■ Task brief:
If any record holds an image, omit the image and print the rest exactly.

═════ Records for processing ═════

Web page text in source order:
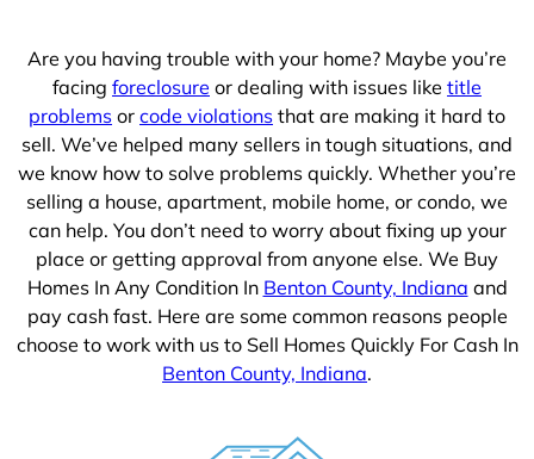
Are you having trouble with your home? Maybe you’re
facing foreclosure or dealing with issues like title
problems or code violations that are making it hard to
sell. We’ve helped many sellers in tough situations, and
we know how to solve problems quickly. Whether you’re
selling a house, apartment, mobile home, or condo, we
can help. You don’t need to worry about fixing up your
place or getting approval from anyone else. We Buy
Homes In Any Condition In Benton County, Indiana and
pay cash fast. Here are some common reasons people
choose to work with us to Sell Homes Quickly For Cash In
Benton County, Indiana.

═════

■ Task result:
Web page text in source order:
Are you having trouble with your home? Maybe you’re
facing foreclosure or dealing with issues like title
problems or code violations that are making it hard to
sell. We’ve helped many sellers in tough situations, and
we know how to solve problems quickly. Whether you’re
selling a house, apartment, mobile home, or condo, we
can help. You don’t need to worry about fixing up your
place or getting approval from anyone else. We Buy
Homes In Any Condition In Benton County, Indiana and
pay cash fast. Here are some common reasons people
choose to work with us to Sell Homes Quickly For Cash In
Benton County, Indiana.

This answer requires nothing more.